Clinicians are impacted as well. Dr. Albert Wu coined the term “the second victim” for clinicians involved in a serious event [70]. These individuals can suffer from physical and cognitive/emotional symptoms. The physical symptoms can include fatigue, insomnia, backache, and nausea. The emotional range experienced is anger, fear, stress, isolation, anxiety, rumination over the event, loss of interest in their work, burnout, and depression. At its most severe, there is post-traumatic stress, self-medication with alcohol and other drugs, and suicidal ideation [70,71,72]. It is important to note that this is not limited to the clinicians “responsible” for the error itself. All involved are at risk for such impact.

Institutions have the responsibility to put in place support systems for all involved clinicians.
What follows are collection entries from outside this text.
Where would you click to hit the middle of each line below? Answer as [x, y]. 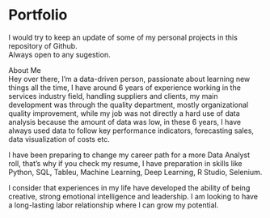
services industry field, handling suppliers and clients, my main [113, 96]
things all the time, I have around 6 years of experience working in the [124, 88]
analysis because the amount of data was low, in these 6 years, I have [124, 122]
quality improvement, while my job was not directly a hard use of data [124, 113]
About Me [25, 70]
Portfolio [38, 15]
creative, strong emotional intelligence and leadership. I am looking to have [133, 196]
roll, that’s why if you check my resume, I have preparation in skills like [125, 163]

The successful programs have included both individual peer-to-peer support and support for teams [73]. Consider the difference between these two quotes from affected individuals, the first receiving no such institutional support, and the second benefitting from a peer-to-peer program: (1) “Twenty years later I still find myself angry at the lack of institutional support. There has to be more than getting a handout on PTSD.” (2) “Words cannot express how effective and outstanding this program has been. I truly do not believe I could have dealt (and continue to deal) with this tragedy without knowing that caring people/physicians do exist and do understand and do not judge. The most important aspect to me has been the understanding part which is very difficult to find. I could go on and on about the positives of this system.” Plews-Ogan et al. have shown that such support can help clinicians to not only avoid the array of negative outcomes described above but can give the experience an element of positivity: they become experts in prevention methodology, they improve teamwork, and they find themselves able to teach about the issue [72].

Leading Edge of Patient Safety

In a thought-provoking exercise, eight thought leaders imagined patient safety in 2025. [74] Their perspectives cover wide ranging topics such as the true embedding of safety culture throughout all of healthcare, the design of the healthcare system, the design of the physical design of healthcare environments, technology that supports both personal health records and a multitude of smart devices, truly patient-centered care with fully activated and engaged patients and families, comprehensive strategies to use simulation to maximize patient safety, and the elimination of risk associated with transitions. All shared, however, that no one change alone could truly improve safety. Commenting on this exercise, Dixon-Woods and Pronovost observed, “While these visions include new approaches and definitions for the concept of transitions in care (for example, admission and discharge), they fail to provide a specific vision for patient safety across the entire continuum of care from the patient’s home to the clinic to the hospital. Eliminating harm from health care cannot be achieved by any single health care organization but requires the multiple groups acting in concert across the entire spectrum of health care including payors, regulators, manufacturers” [75].